Perhaps the least effective way for a boss to glean employee feedback is to pull them into their office and ask their opinions. They won’t get the unvarnished truth. It’s the same with feedback through a written questionnaire or a website, unless it’s done off premises through a non-company computer using something like Survey Monkey. Employees are paranoid that management will figure out which comments came from them.

One way to get quality feedback is to use an outside human resources (HR) firm. Have them do indepth interviews and provide company management with feedback. Yes, management can (and should) help the HR firm develop the questions, and all team members should be required to sit for their individual interview. The HR pro may schedule interviews off premises or after business hours.

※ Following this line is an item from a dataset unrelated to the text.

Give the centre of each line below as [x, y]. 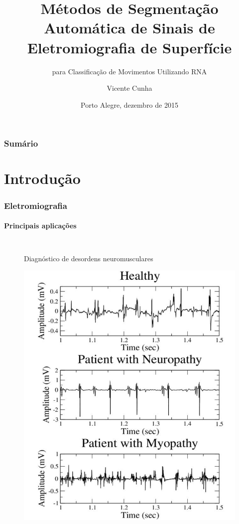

Management may introduce this concept with a statement along the lines of, “We are looking for ways to improve our company through feedback from our most valuable asset, our employees. We care what you think, so we want you to participate by giving our HR professional your opinion of how we’re doing and where we can do a better job. All information provided is confidential and not attributed to you personally; [HR, Inc.] develops a composite rating report based upon employee answers and comments.”

In the final analysis, the boss is responsible for workplace productivity. Everyone would like to know the boss’ vision of where the company is going. It is up to them to figure that out and enthusiastically share it. That, coupled with good human relations, is the secret to a happy workplace.